Movies The Science Of Sleep

Some movies are actually really good at explaining our dreams
Movies The Science of Sleep

The movie The Science of Sleep is about how dreams are a result of the thoughts you had when you were awake. They are not just a message but also an aesthetic activity.

The Science of Sleep  presents an effect called parallel synchronized randomness, which contains the idea that the human brain can create a rather complex loop. It is not brains that communicate by telepathizing, but rather the fact that we all move in the same direction with every step we take.

The Science of Sleep  is a film about the surreal and exciting world of dreams. It describes the misfortunes experienced by Stephane (Gael Garcia Bernal), a young graphic artist whose brain broadcasts a television program that takes place in a relentless competition to his own reality.

For 3,000 years, man has been preoccupied with their dreams and considers them impossible to explain. They seem magical and maybe even full of meaning, which is hard to decipher.

Sometimes you experience such violent dreams that you feel you have to come out with them. You want to talk about them. Therefore, you make an effort to remember them and put words to them (Guardiola, 1993).

In this act of remembering and formulating them, a process of inevitable confusion begins. Thus, you always have a feeling that there was something more there. Something that was deeper and harder to explain, since you experienced it while you slept.

scene from movie with man

The Science of Sleep

Where do the dreams come from? The scientific community is completely unaware of this process. But there are a number of interpretations, such as the one we are also presented with in  The Science of Sleep.

This film won the Audience Award at the Sitges Film Festival. The key to understanding it lies in its particular theory of daydreams and in the delicate combination of complex ingredients.

Take the random thoughts first. Then you add a bunch of memories from your day and mix it with some memories from your past. Love, friendship, boyfriends and all the words and songs you have heard during the day, along with all the things you saw and something personal. Then you mix it all up.

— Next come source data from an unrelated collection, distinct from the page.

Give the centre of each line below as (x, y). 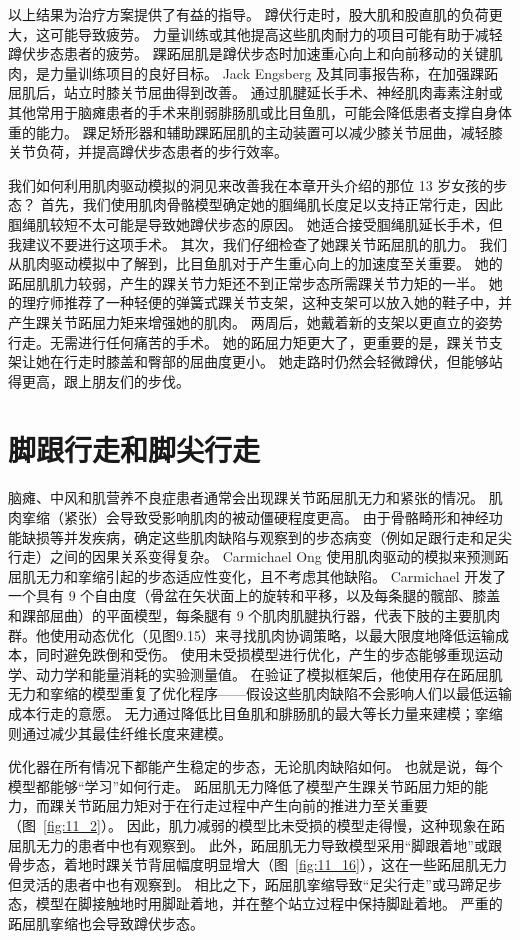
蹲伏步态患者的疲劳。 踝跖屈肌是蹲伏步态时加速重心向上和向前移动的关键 (248, 53)
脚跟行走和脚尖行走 (134, 449)
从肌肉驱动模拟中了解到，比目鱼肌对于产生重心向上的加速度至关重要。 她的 (255, 263)
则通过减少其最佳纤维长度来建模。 (120, 732)
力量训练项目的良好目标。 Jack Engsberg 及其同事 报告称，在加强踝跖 (274, 72)
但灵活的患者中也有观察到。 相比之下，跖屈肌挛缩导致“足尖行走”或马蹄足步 (255, 883)
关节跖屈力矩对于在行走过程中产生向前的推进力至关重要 (245, 805)
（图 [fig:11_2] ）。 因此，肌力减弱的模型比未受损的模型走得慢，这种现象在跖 (256, 824)

After tackling dreams in a surreal and somewhat irrational way, let’s try to analyze them from a more pragmatic and scientific angle.

What are daydreams?

These are conscious experiences that take place in a kind of narrative during sleep. They are usually involuntary dramatic representations. In addition, they contain and connect mental states and emotions, perceptions, cognitive, affective, and motor processes (Guardiola, 1993).

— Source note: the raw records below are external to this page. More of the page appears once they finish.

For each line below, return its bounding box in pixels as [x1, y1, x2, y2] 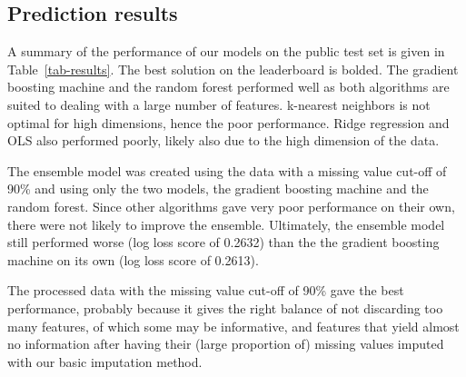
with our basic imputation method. [7, 352, 203, 371]
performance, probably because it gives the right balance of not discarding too [7, 298, 443, 317]
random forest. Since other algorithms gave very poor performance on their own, [7, 196, 455, 215]
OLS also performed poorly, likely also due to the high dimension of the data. [7, 131, 440, 150]
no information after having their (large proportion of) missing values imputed [7, 334, 444, 353]
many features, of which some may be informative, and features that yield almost [7, 316, 460, 335]
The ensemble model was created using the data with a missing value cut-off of [7, 161, 447, 180]
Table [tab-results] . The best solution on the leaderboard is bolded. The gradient [7, 59, 459, 78]

Although daydreams usually have a particular kind of strange thing and lack of continuity, they are still a representation of your personal reality. They provide material for you, which can be a contrast of memories new and old (Guardiola, 1993).

Daydreams can hide in your memory and adapt to future events and circumstances. You can imagine a journey that you want to embark on, the risks it can contain and the benefits you want from it.

Daydreams have a high probability of becoming real in the future, giving dreams a pseudo-predictive character (Guardiola, 1993).

a toy horse

Dreams and science

When neuroscience and psychiatry examine the mechanisms and functions that attention, insomnia, drowsiness, and sleep contain, then it is relatively new. In fact, the physiological measurements that can be linked to mental activity and consciousness could not be made until sometime in the middle of the last century.

Modern research in dreams highlights the importance of the content of our dreams as they relate to a person’s mental structures. In other words, their thoughts while awake, their patterns and worries (Lombardo and Foschi, 2009).

Neurolinguistics shows that the process by which you approach the meaning of a word can be schematized with a module. The principle of forming this module lies in the behavior that patients with brain injuries have when they selectively affect the yield and content of their vocabulary.

When one is sleepless, a word can trigger a series of images and patterns with similar characteristics to those that come when you daydream. You can see common cognitive elements with the structure that dreams during sleep have through the method of free association. (Lombardo and Foschi, 2009).